**Work to complete**
Return all of the entries word for word, but omit the pictures they contain.

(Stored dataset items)
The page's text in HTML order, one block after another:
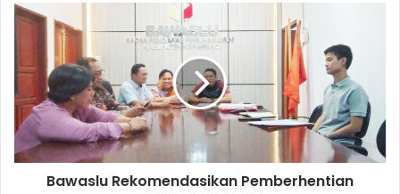
Idul
Fitri
1445
H
Bawaslu
Rekomendasikan
Pemberhentian
Tetap
Empat
PPK
Bawaslu Rekomendasikan Pemberhentian
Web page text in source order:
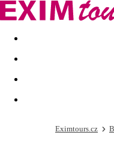
Akční nabídky Last
Eximtours.cz
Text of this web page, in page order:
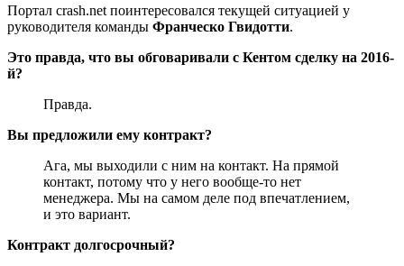
Портал crash.net поинтересовался текущей ситуацией у
руководителя команды Франческо Гвидотти.
Это правда, что вы обговаривали с Кентом сделку на 2016-
й?
Правда.
Вы предложили ему контракт?
Ага, мы выходили с ним на контакт. На прямой
контакт, потому что у него вообще-то нет
менеджера. Мы на самом деле под впечатлением,
и это вариант.
Контракт долгосрочный?
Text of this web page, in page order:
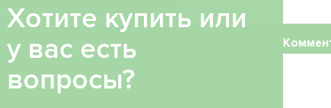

**Reply**
The page's text in HTML order, one block after another:
Idul
Fitri
1445
H
Bawaslu
Rekomendasikan
Pemberhentian
Tetap
Empat
PPK
Bawaslu Rekomendasikan Pemberhentian
Web page text in source order:
Akční nabídky Last
Eximtours.cz
Text of this web page, in page order:
Портал crash.net поинтересовался текущей ситуацией у
руководителя команды Франческо Гвидотти.
Это правда, что вы обговаривали с Кентом сделку на 2016-
й?
Правда.
Вы предложили ему контракт?
Ага, мы выходили с ним на контакт. На прямой
контакт, потому что у него вообще-то нет
менеджера. Мы на самом деле под впечатлением,
и это вариант.
Контракт долгосрочный?
Text of this web page, in page order:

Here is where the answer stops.